Your copy should hold only the lines from the one with "Give the box" to the one with "As always, it", both included, each exactly as it stands below, with no pictures.

[[ The input open ]]

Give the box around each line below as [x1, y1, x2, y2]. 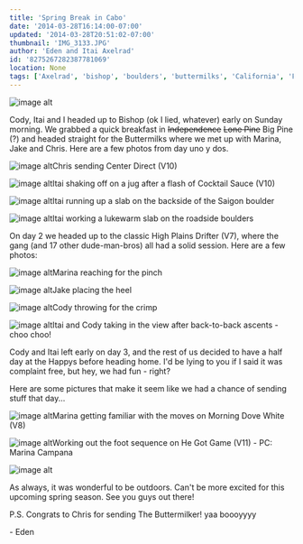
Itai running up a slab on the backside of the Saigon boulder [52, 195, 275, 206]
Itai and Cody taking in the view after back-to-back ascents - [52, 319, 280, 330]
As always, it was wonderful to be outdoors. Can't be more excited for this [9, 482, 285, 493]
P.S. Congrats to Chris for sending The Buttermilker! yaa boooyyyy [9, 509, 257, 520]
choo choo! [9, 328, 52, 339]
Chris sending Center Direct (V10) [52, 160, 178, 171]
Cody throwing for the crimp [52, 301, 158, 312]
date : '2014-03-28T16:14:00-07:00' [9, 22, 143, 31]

[[ The input closed ]]
[[ The input open ]]

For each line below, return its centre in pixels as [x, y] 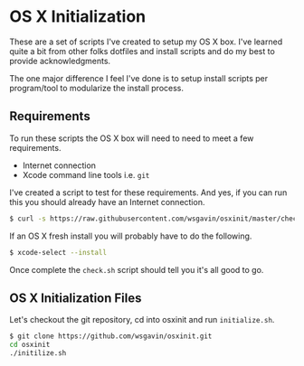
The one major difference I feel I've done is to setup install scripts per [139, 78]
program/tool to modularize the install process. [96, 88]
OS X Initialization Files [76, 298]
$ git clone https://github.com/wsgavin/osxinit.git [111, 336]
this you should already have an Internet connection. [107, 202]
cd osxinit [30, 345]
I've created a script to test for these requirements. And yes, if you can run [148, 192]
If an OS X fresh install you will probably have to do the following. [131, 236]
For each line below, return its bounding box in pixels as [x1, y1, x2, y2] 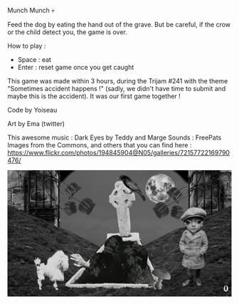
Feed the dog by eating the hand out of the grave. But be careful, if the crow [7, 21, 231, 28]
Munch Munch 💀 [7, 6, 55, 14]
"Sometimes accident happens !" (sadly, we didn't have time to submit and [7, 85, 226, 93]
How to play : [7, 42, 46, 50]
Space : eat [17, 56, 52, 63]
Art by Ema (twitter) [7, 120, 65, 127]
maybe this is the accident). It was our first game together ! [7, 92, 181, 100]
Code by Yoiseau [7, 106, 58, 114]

[[ The input closed ]]

### Answer section
Give the box around each line below as [x1, y1, x2, y2]. 
Itai running up a slab on the backside of the Saigon boulder [52, 195, 275, 206]
Itai and Cody taking in the view after back-to-back ascents - [52, 319, 280, 330]
As always, it was wonderful to be outdoors. Can't be more excited for this [9, 482, 285, 493]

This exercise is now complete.